Directions for this task
Write every record below out exactly; no images.

Information shown
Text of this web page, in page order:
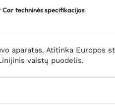
techninės specifikacijos
aparatas. Atitinka Europos
vaistų puodelis.
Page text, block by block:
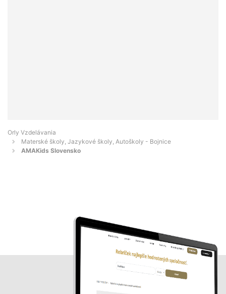
Orly Vzdelávania
Materské školy, Jazykové školy, Autoškoly - Bojnice
AMAKids Slovensko
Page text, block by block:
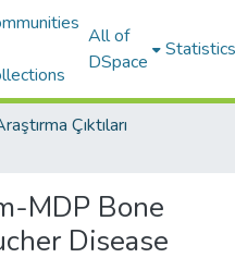
All of
DSpace
Statistics
Çıktıları
MDP Bone
Disease
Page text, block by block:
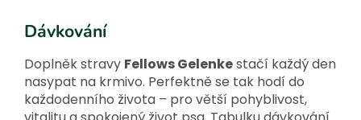
Dávkování
Doplněk stravy Fellows Gelenkestačí každý den
nasypat na krmivo. Perfektně se tak hodí do
každodenního života – pro větší pohyblivost,
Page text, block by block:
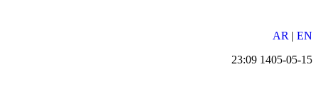
AR | EN
1405-05-15 23:09
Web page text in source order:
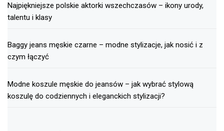
Najpiękniejsze polskie aktorki wszechczasów – ikony urody,
talentu i klasy
Baggy jeans męskie czarne – modne stylizacje, jak nosić i z
czym łączyć
Modne koszule męskie do jeansów – jak wybrać stylową
koszulę do codziennych i eleganckich stylizacji?
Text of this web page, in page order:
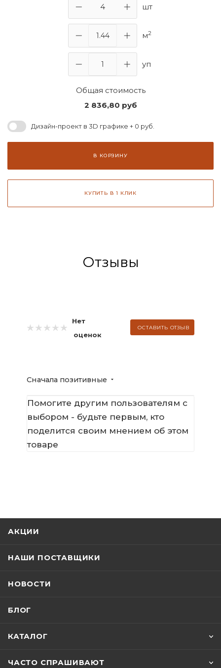
шт
м2
уп
Общая стоимость
2 836,80 руб
Дизайн-проект в 3D графике + 0 руб.
В КОРЗИНУ
КУПИТЬ В 1 КЛИК
Отзывы
Нет
оценок
ОСТАВИТЬ ОТЗЫВ
Сначала позитивные
Помогите другим пользователям с
выбором - будьте первым, кто
поделится своим мнением об этом
товаре
АКЦИИ
НАШИ ПОСТАВЩИКИ
НОВОСТИ
БЛОГ
КАТАЛОГ
ЧАСТО СПРАШИВАЮТ
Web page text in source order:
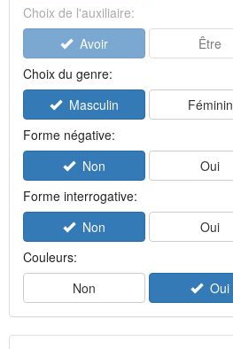
Choix de l'auxiliaire:
Avoir
Être
Choix du genre:
Masculin
Féminin
Forme négative:
Non
Oui
Forme interrogative:
Non
Oui
Couleurs:
Non
Oui
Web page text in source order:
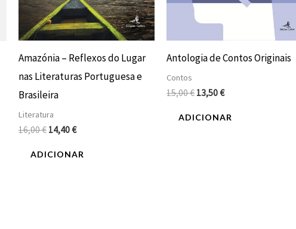
Amazónia – Reflexos do Lugar
nas Literaturas Portuguesa e
Brasileira
Literatura
16,00€ 14,40€
ADICIONAR
Antologia de Contos Originais
Contos
15,00€ 13,50€
ADICIONAR
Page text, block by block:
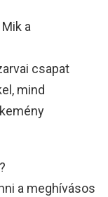
a
csapat
mind
a meghívásos
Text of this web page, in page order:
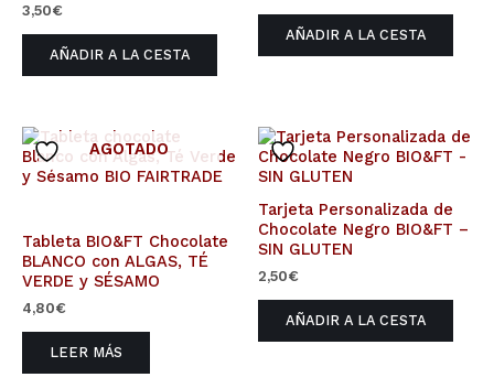
3,50€
AÑADIR A LA CESTA
AÑADIR A LA CESTA
AGOTADO
Tableta BIO&FT Chocolate
BLANCO con ALGAS, TÉ
VERDE y SÉSAMO
4,80€
LEER MÁS
Tarjeta Personalizada de
Chocolate Negro BIO&FT –
SIN GLUTEN
2,50€
AÑADIR A LA CESTA
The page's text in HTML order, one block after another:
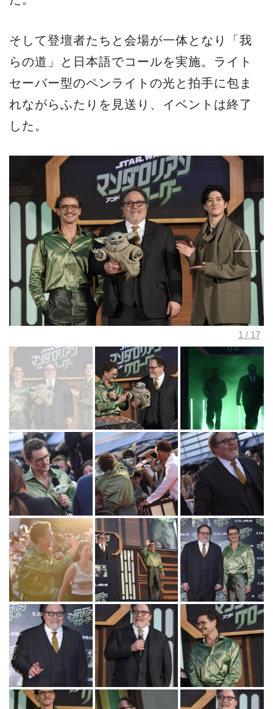
そして登壇者たちと会場が一体となり「我
らの道」と日本語でコールを実施。ライト
セーバー型のペンライトの光と拍手に包ま
れながらふたりを見送り、イベントは終了
した。

Response below
Text of this web page, in page order:
techninės specifikacijos
aparatas. Atitinka Europos
vaistų puodelis.
Page text, block by block:
Orly Vzdelávania
Materské školy, Jazykové školy, Autoškoly - Bojnice
AMAKids Slovensko
Page text, block by block:
All of
DSpace
Statistics
Çıktıları
MDP Bone
Disease
Page text, block by block:
Dávkování
Doplněk stravy Fellows Gelenkestačí každý den
nasypat na krmivo. Perfektně se tak hodí do
každodenního života – pro větší pohyblivost,
Page text, block by block:
AR | EN
1405-05-15 23:09
Web page text in source order:
Najpiękniejsze polskie aktorki wszechczasów – ikony urody,
talentu i klasy
Baggy jeans męskie czarne – modne stylizacje, jak nosić i z
czym łączyć
Modne koszule męskie do jeansów – jak wybrać stylową
koszulę do codziennych i eleganckich stylizacji?
Text of this web page, in page order:
шт
м2
уп
Общая стоимость
2 836,80 руб
Дизайн-проект в 3D графике + 0 руб.
В КОРЗИНУ
КУПИТЬ В 1 КЛИК
Отзывы
Нет
оценок
ОСТАВИТЬ ОТЗЫВ
Сначала позитивные
Помогите другим пользователям с
выбором - будьте первым, кто
поделится своим мнением об этом
товаре
АКЦИИ
НАШИ ПОСТАВЩИКИ
НОВОСТИ
БЛОГ
КАТАЛОГ
ЧАСТО СПРАШИВАЮТ
Web page text in source order:
Choix de l'auxiliaire:
Avoir
Être
Choix du genre:
Masculin
Féminin
Forme négative:
Non
Oui
Forme interrogative:
Non
Oui
Couleurs:
Non
Oui
Web page text in source order:
Amazónia – Reflexos do Lugar
nas Literaturas Portuguesa e
Brasileira
Literatura
16,00€ 14,40€
ADICIONAR
Antologia de Contos Originais
Contos
15,00€ 13,50€
ADICIONAR
Page text, block by block:
a
csapat
mind
a meghívásos
Text of this web page, in page order:
3,50€
AÑADIR A LA CESTA
AÑADIR A LA CESTA
AGOTADO
Tableta BIO&FT Chocolate
BLANCO con ALGAS, TÉ
VERDE y SÉSAMO
4,80€
LEER MÁS
Tarjeta Personalizada de
Chocolate Negro BIO&FT –
SIN GLUTEN
2,50€
AÑADIR A LA CESTA
The page's text in HTML order, one block after another:
そして登壇者たちと会場が一体となり「我
らの道」と日本語でコールを実施。ライト
セーバー型のペンライトの光と拍手に包ま
れながらふたりを見送り、イベントは終了
した。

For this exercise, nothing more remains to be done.